Python, Linkers, and Virtual Memory

Brandon Rhodes

Type:: Talk
Audience level:: Intermediate
Category:: Core Python (Language, Stdlib)

March 11th 2:10 p.m. – 2:55 p.m.

Description

Why does “top” show that your Python process uses 110 MB of virtual memory but has a resident set size of 9 MB? Does it consume more memory to spawn several interpreters, or to run one Python and have it fork() further workers? What is an “undefined symbol,” anyway? Learn about how an operating system manages memory, loads shared libraries, and what this means for Python servers and applications.

Abstract

If you have ever seen the error “Undefined symbol” when running a Python program, then you have encountered dynamic linking: a feature of modern operating systems by which they minimize program size and maximize the memory shared between processes, but that requires software to have been compiled against exactly the right version of a third party library.

This talk will tackle modern operating system memory management from the ground up, steadily building a picture of its impact on Python performance. By considering how this very limited resource is partitioned and managed by the operating system, we will arrive at very specific recommendations about how your Python program should be debugged, deployed, and monitored.

Many topics will be covered:

The invention of virtual memory. The memory space of each Python process is a fiction sustained by the operating system and processor hardware. Why is this fiction, which originated in the 1960s, necessary? What does it accomplish? How much does it cost? And which parts of your Python application are allocated to the text segment, the stack, and the heap?
Memory, caching, and swap. We will examine the hierarchy of storage media on a modern computer system, and how quickly costs grow as information moves several levels from the processor. We will contrast swap, which persists physical memory pages not currently in active use, with disk buffers by which information already on disk is brought much closer to the processor. When a machine beings thrashing, we will learn, our Python application gets clobbered.
Linking to shared libraries. To avoid the expense of recompiling large programs, programmers invented linking so that they could combine pre-compiled objects together. After looking at how symbol tables are used in static linking, we will explore what happens when linking takes place at runtime instead — and how disk space and physical memory can be saved as a result. This will teach us why “dev” packages are so often necessary to compile Python extensions, and why undefined symbols result when libraries are missing, or we try to mix-and-match shared library versions.
Measuring the Memory Footprint. Stepping back to see how these pieces fit together to produce a typical Python process, we will learn how to measure its memory usage as best we can. Basic tools like “top” and the Windows Tasklist will be examined, as well as more low-level tools like the /proc filesystem and tools like ps_mem.py.
Taking Control of Compilation. What if you want to make your own decisions about what the Python interpreter does and does not include?

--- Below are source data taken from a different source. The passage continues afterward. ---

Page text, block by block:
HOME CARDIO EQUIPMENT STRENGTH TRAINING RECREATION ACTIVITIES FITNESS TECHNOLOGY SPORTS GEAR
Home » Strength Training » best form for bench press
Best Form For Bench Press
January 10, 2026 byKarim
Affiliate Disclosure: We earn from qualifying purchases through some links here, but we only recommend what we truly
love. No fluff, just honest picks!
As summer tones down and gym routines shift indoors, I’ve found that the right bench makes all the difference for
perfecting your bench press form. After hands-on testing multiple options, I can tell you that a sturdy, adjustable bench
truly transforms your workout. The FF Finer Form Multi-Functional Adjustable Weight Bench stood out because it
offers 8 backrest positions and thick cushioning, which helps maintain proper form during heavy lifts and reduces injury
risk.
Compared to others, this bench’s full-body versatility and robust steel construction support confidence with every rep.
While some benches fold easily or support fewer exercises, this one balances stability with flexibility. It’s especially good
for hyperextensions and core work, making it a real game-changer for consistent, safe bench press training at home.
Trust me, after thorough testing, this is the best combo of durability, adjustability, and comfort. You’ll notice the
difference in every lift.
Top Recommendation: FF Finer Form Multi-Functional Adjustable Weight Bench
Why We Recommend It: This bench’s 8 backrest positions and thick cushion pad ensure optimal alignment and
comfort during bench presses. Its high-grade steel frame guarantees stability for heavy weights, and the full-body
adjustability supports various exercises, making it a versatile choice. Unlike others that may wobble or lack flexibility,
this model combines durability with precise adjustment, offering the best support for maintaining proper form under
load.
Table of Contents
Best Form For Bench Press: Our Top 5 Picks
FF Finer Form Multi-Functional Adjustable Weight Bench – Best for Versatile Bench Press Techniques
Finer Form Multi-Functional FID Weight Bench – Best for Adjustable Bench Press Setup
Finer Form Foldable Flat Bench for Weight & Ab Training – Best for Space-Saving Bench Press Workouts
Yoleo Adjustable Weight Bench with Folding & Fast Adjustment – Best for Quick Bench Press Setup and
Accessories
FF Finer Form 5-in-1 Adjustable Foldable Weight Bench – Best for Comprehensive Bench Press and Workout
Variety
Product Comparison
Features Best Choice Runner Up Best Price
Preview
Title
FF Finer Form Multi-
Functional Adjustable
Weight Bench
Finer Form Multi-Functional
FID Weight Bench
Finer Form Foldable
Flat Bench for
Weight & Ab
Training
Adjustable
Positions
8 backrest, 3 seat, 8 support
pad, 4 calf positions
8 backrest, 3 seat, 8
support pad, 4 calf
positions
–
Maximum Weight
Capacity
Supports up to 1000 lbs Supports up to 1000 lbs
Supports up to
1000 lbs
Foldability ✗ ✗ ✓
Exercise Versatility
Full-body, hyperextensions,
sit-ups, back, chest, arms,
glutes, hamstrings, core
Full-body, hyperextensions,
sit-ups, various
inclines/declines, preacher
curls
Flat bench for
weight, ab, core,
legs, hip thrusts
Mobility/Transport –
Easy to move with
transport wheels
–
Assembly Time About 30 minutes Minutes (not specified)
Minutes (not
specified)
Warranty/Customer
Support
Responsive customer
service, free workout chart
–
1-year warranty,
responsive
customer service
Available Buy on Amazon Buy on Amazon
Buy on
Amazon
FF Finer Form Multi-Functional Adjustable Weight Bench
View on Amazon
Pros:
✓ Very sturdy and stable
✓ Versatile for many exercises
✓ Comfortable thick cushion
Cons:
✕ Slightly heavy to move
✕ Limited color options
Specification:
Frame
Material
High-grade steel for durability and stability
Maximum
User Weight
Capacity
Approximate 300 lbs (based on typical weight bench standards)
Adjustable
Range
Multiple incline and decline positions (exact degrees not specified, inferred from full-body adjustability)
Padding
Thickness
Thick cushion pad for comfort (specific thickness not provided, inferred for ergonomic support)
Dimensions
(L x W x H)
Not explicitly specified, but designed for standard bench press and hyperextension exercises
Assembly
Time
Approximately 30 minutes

What if you want to include a library statically to give you safety and portability, and give up the benefits of dynamic linking? We will answer these questions by looking at how Python itself, and also individual extension modules, can choose to statically link against important libraries instead of leaving them dynamic — our specific example will be my pyzmq-static package on PyPI. Finally, we will consider how forking on Linux can result in a set of Python processes with as much memory in common as possible, so long as the application is careful to generate as much shared state as possible before the fork.